New models will allow us to get the same benefits from powerful services based on machine learning, to which we are accustomed to the example of Google and Facebook services. But without providing personal data.
Finally, machine learning will grow faster, as any development engineer, and not just a small group of engineers at large Web 2.0 companies, will be able to access the open data marketplace.
Problems
First of all, safe computing methods are currently slow, and machine learning already requires a lot of computational power. On the other hand, interest in methods of safe computing begins to appear, and their productivity grows. Over the past six months, I have seen several new approaches that significantly improve the performance of the HE, MPC and ZKP.
It is difficult to determine the value of a particular data set or model for a metamodel.
Clearing and formatting crowdsourced data is also not easy. Most likely, a number of tools will be used in combination with each other, and standardization processes will begin in the segment with the active participation of small companies.
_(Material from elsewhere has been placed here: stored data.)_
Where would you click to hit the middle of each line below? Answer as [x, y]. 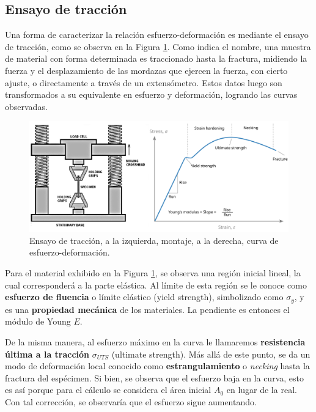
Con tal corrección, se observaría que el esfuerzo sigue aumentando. [131, 401]
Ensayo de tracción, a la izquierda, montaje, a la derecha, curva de [154, 240]
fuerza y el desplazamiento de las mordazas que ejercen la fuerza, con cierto [146, 70]
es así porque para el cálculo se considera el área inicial [108, 390]
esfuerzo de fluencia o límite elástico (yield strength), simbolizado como [144, 297]
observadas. [26, 106]
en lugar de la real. [262, 390]
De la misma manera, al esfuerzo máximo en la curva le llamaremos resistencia [155, 341]
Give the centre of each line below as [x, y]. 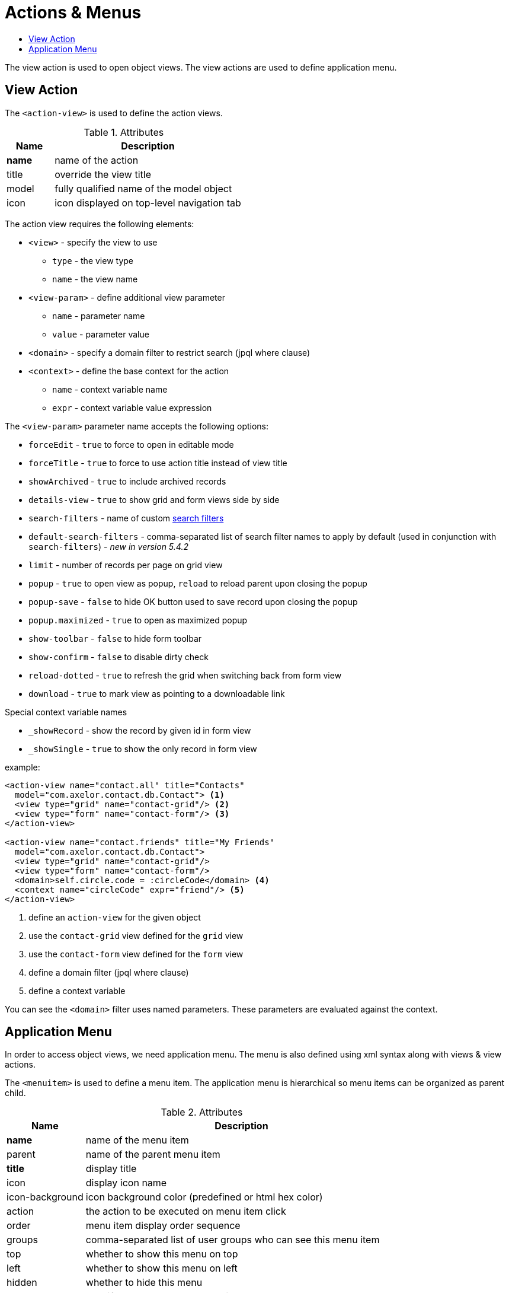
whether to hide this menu [144, 1283]
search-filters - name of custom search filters [126, 518]
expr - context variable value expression [132, 407]
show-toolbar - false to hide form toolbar [115, 638]
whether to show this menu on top [162, 1254]
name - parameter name [99, 316]
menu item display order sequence [163, 1226]
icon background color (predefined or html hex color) [204, 1197]
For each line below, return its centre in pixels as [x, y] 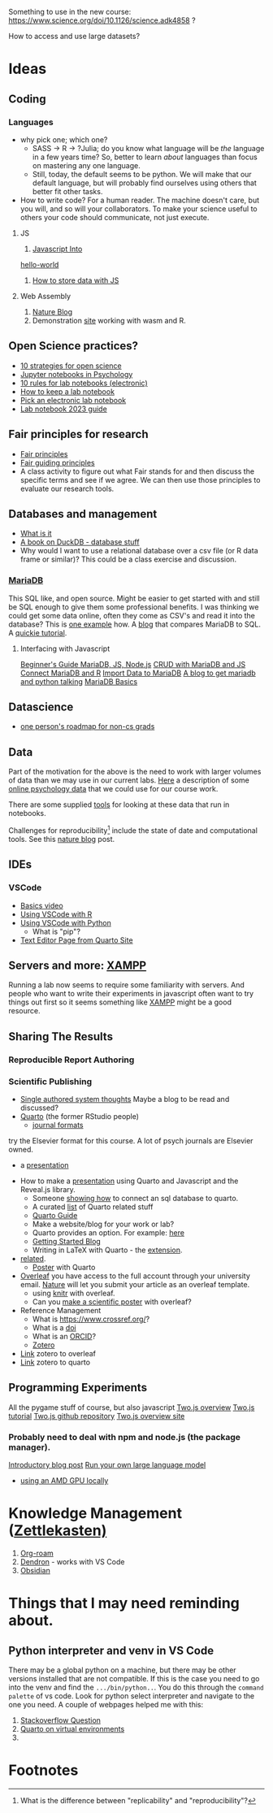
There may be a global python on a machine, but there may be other [123, 1670]
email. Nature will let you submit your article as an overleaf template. [135, 1284]
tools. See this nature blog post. [62, 839]
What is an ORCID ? [64, 1336]
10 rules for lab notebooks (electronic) [84, 383]
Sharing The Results [61, 1037]
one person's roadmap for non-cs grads [87, 727]
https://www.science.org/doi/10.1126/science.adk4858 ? [102, 20]
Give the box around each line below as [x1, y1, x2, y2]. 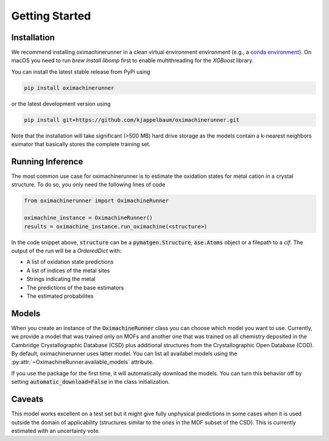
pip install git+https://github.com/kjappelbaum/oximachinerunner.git [24, 116, 240, 123]
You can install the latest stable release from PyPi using [11, 68, 150, 76]
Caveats [11, 394, 44, 404]
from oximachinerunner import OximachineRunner [24, 197, 169, 204]
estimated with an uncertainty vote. [11, 427, 101, 434]
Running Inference [11, 156, 83, 167]
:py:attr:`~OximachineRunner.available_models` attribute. [11, 358, 154, 365]
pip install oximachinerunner [24, 84, 115, 91]
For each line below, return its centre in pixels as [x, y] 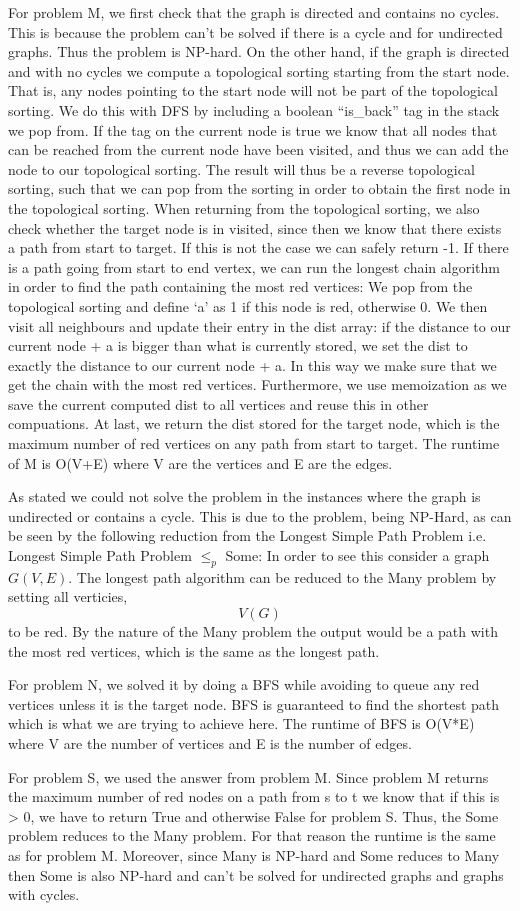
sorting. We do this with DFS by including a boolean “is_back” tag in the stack [254, 109]
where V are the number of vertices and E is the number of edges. [210, 742]
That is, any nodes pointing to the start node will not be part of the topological [253, 90]
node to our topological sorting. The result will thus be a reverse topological [241, 168]
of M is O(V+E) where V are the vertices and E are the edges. [200, 462]
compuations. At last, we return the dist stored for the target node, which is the [254, 423]
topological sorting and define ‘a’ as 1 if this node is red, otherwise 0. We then [248, 305]
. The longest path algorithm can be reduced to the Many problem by [282, 576]
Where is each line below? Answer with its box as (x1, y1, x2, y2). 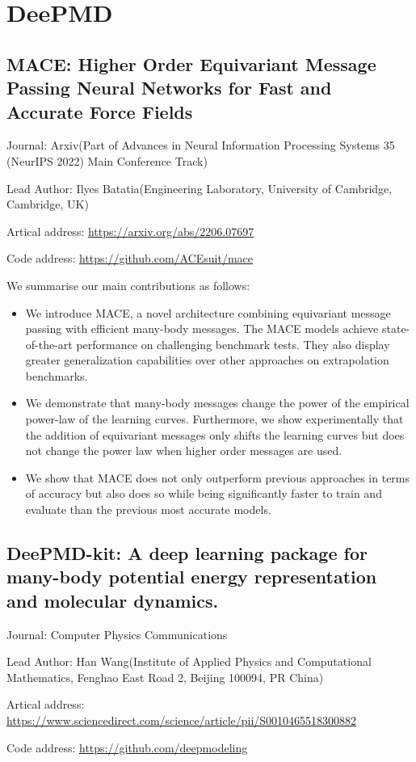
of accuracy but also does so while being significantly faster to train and (25, 485, 382, 502)
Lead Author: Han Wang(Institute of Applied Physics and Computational (6, 653, 372, 670)
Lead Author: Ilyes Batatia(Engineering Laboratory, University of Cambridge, (6, 179, 393, 196)
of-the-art (25, 335, 73, 352)
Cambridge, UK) (6, 196, 89, 213)
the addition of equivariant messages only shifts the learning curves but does (25, 426, 405, 443)
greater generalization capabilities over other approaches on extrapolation (25, 352, 389, 368)
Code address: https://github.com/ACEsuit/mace (6, 250, 254, 267)

Finally, paradoxically, the business model for creating such a generalized system is less obvious than in the case of a private system. The same situation with many new crypto-primitives, including with supervising markets.
Conclusion
The combination of machine learning based on private data with blockchain-rewards can lead to the creation of the most productive artificial intelligence systems for various purposes. Now there are big technical problems, which in time seem quite solvable. This segment has enormous potential in the long term, and its development may weaken the dominant position of large Internet companies in data access. These systems even inspire some fears: they load themselves, develop themselves, consume confidential data and become almost unkillable, making me wonder if their creation would lead to the appearance of the most powerful
Moloch in history. In any case, these systems are another example of how cryptocurrencies can first slowly, and then rapidly break into all spheres of economic activity.